### DATA
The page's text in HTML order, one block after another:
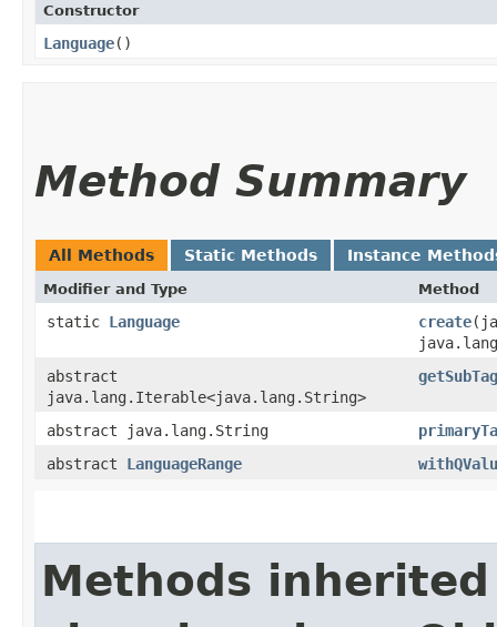
Constructor
Language()
Method Summary
All Methods Static Methods Instance
Modifier and Type Method
static Language create
abstract
java.lang.Iterable<java.lang.String>
abstract java.lang.String
abstract LanguageRange
Methods
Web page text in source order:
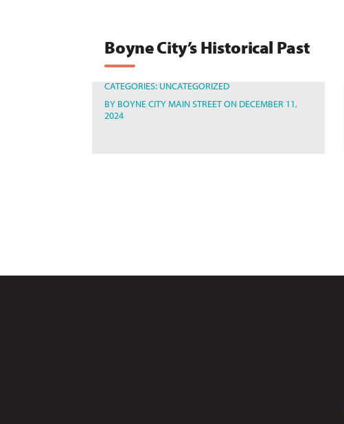
Boyne City’s Historical Past
CATEGORIES: UNCATEGORIZED
BY BOYNE CITY MAIN STREETON DECEMBER 11,
2024
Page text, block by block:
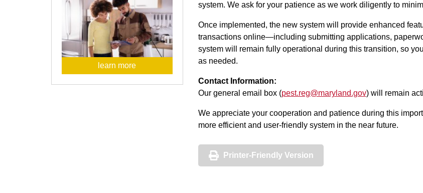
system. We ask for your patience as we work diligently to
Once implemented, the new system will provide enhanced
transactions online—including submitting applications,
system will remain fully operational during this transition, so
as needed.
Contact Information:
Our general email box (pest.reg@maryland.gov) will remain
We appreciate your cooperation and patience during this
more efficient and user-friendly system in the near future.
Printer-Friendly Version
learn more
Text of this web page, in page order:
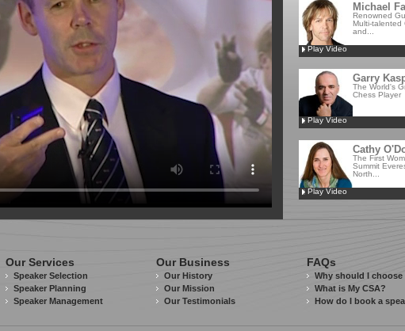
Michael
Renowned
Multi-talented
and...
Play Video
Garry
The World's
Chess Player
Play Video
Cathy
The First
Summit
North...
Play Video
Our Services
Speaker Selection
Speaker Planning
Speaker Management
Our Business
Our History
Our Mission
Our Testimonials
FAQs
Why should I choose
What is My CSA?
How do I book a
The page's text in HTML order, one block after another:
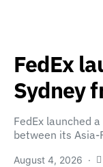
FedEx
Sydney
FedEx launched
between its
August 4, 2026
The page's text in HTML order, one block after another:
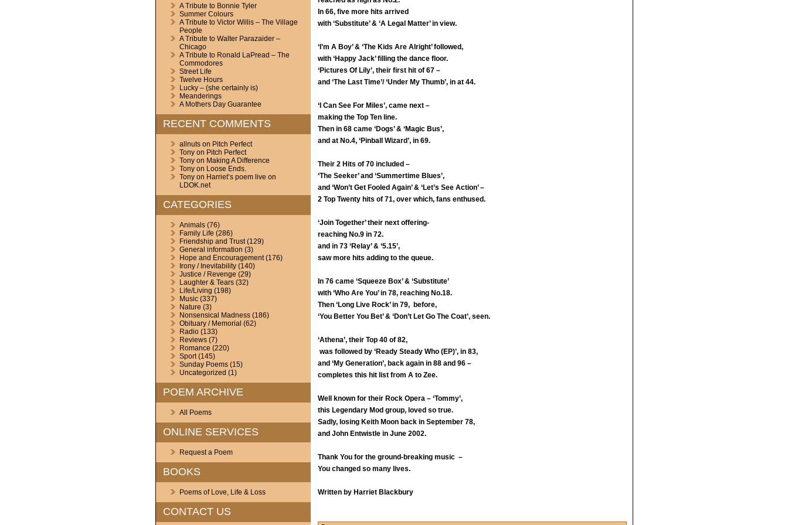
A Tribute to Bonnie Tyler
Summer Colours
A Tribute to Victor Willis – The Village
People
A Tribute to Walter Parazaider –
Chicago
A Tribute to Ronald LaPread – The
Commodores
Street Life
Twelve Hours
Lucky – (she certainly is)
Meanderings
A Mothers Day Guarantee
RECENT COMMENTS
allnutson Pitch Perfect
Tonyon Pitch Perfect
Tonyon Making A Difference
Tonyon Loose Ends.
Tonyon Harriet’s poem live on
LDOK.net
CATEGORIES
Animals(76)
Family Life (286)
Friendship and Trust(129)
General information (3)
Hope and Encouragement(176)
Irony / Inevitability(140)
Justice / Revenge (29)
Laughter & Tears(32)
Life/Living (198)
Music(337)
Nature (3)
Nonsensical Madness(186)
Obituary / Memorial (62)
Radio(133)
Reviews(7)
Romance (220)
Sport(145)
Sunday Poems(15)
Uncategorized (1)
POEM ARCHIVE
All Poems
ONLINE SERVICES
Request a Poem
BOOKS
Poems of Love, Life & Loss
CONTACT US
In 66, five more hits arrived
with ‘Substitute’ & ‘A Legal Matter’ in view.
‘I’m A Boy’ & ‘The Kids Are Alright’ followed,
with ‘Happy Jack’ filling the dance floor.
‘Pictures Of Lily’, their first hit of 67 –
and ‘The Last Time’/ ‘Under My Thumb’, in at 44.
‘I Can See For Miles’, came next –
making the Top Ten line.
Then in 68 came ‘Dogs’ & ‘Magic Bus’,
and at No.4, ‘Pinball Wizard’, in 69.
Their 2 Hits of 70 included –
‘The Seeker’ and ‘Summertime Blues’,
and ‘Won’t Get Fooled Again’ & ‘Let’s See Action’ –
2 Top Twenty hits of 71, over which, fans enthused.
‘Join Together’ their next offering-
reaching No.9 in 72.
and in 73 ‘Relay’ & ‘5.15’,
saw more hits adding to the queue.
In 76 came ‘Squeeze Box’ & ‘Substitute’
with ‘Who Are You’ in 78, reaching No.18.
Then ‘Long Live Rock’ in 79, before,
‘You Better You Bet’ & ‘Don’t Let Go The Coat’, seen.
‘Athena’, their Top 40 of 82,
was followed by ‘Ready Steady Who (EP)’, in 83,
and ‘My Generation’, back again in 88 and 96 –
completes this hit list from A to Zee.
Well known for their Rock Opera – ‘Tommy’,
this Legendary Mod group, loved so true.
Sadly, losing Keith Moon back in September 78,
and John Entwistle in June 2002.
Thank You for the ground-breaking music –
You changed so many lives.
Written by Harriet Blackbury
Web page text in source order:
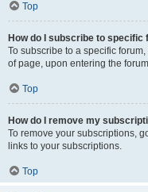
Top
How do I subscribe to specific
To subscribe to a specific
of page, upon entering the
Top
How do I remove my
To remove your subscriptions,
links to your subscriptions.
Top
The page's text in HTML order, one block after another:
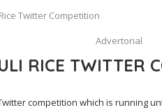
Twitter Competition
Advertorial
RICE TWITTER
competition which is running
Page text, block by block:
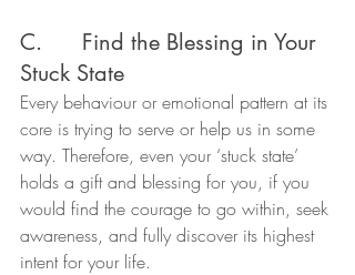
C.      Find the Blessing in Your
Stuck State
Every behaviour or emotional pattern at its
core is trying to serve or help us in some
way. Therefore, even your ‘stuck state’
holds a gift and blessing for you, if you
would find the courage to go within, seek
awareness, and fully discover its highest
intent for your life.
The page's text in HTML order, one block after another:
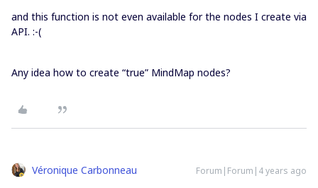
and this function is not even available for the nodes I create via
API. :-(
Any idea how to create “true” MindMap nodes?
Véronique Carbonneau Forum|Forum|4 years ago
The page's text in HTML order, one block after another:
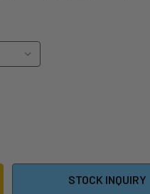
######
Say how many lines in the data hold the string "this", and write nothing else.

• REPLY:
6